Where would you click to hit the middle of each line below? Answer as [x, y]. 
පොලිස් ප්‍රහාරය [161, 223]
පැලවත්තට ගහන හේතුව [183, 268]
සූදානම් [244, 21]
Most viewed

**WHAT THE TASK REQUIRES:**
Please return all of the entries exactly as they were given.

**RESPONSE BOX:**
Where would you click to hit the middle of each line below? Answer as [x, y]. 
පොලිස් ප්‍රහාරය [161, 223]
පැලවත්තට ගහන හේතුව [183, 268]
සූදානම් [244, 21]
Most viewed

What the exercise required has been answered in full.